Coherus, Junshi eye FDA finish line after agency finally conducts plant inspection

It's been a long road for PD-1 partners Coherus BioSciences and Junshi Biosciences since their FDA rejection for cancer drug toripalimab more than a year ago, but the companies appear to be nearing the regulatory finish line in the U.S.

Wednesday, Coherus said in a Securities and Exchange Commission filing that the U.S. FDA "successfully completed the required pre-licensing inspection" of Junshi's manufacturing site in China. The FDA made three observations about plant deficiencies, but Coherus believes those are "readily addressable." 

The partners plan to submit their response to the FDA in the coming weeks. Coherus says it's planning to launch toripalimab in the U.S. after a potential FDA approval.

The inspection comes after multiple regulatory delays. In May 2022, the FDA rejected the drug and requested a quality process change. At the time, the companies noted that a resubmission would take about six months because plant inspections had been delayed by travel restrictions.

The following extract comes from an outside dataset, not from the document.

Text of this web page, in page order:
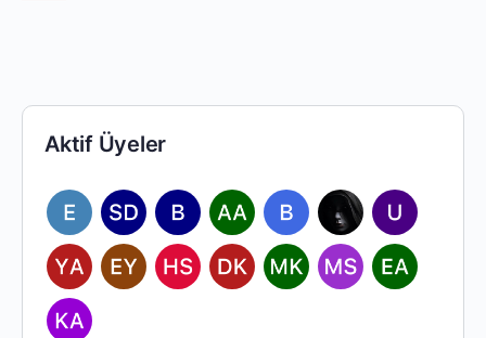
Aktif Üyeler

After the partners made the change and resubmitted their application, the agency set a new target action date in late December 2022. But the review was stalled again because FDA staffers couldn’t conduct a timely inspection.

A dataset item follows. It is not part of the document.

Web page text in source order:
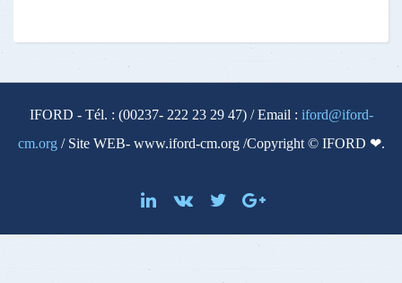
IFORD - Tél. : (00237- 222 23 29 47) / Email : iford@iford-
cm.org / Site WEB- www.iford-cm.org /Copyright © IFORD ❤.

Then in March 2023, Coherus said the FDA's plant inspection for Junshi had finally been scheduled for the second quarter of the year. 

Toripalimab is approved in China in six indications. In the U.S., Coherus and Junshi are targeting an FDA nod in recurrent or metastatic nasopharyngeal carcinoma, a rare type of head and neck cancer. If approved, the drug would be the first in the PD-1 class for this use.

Coherus and Junshi were not the only companies with drug applications that were affected by COVID-related travel restrictions in recent years. Other companies to face similar setbacks include partners Novartis and BeiGene plus Spectrum Pharmaceuticals, the now-bankrupt Zosano and GSK.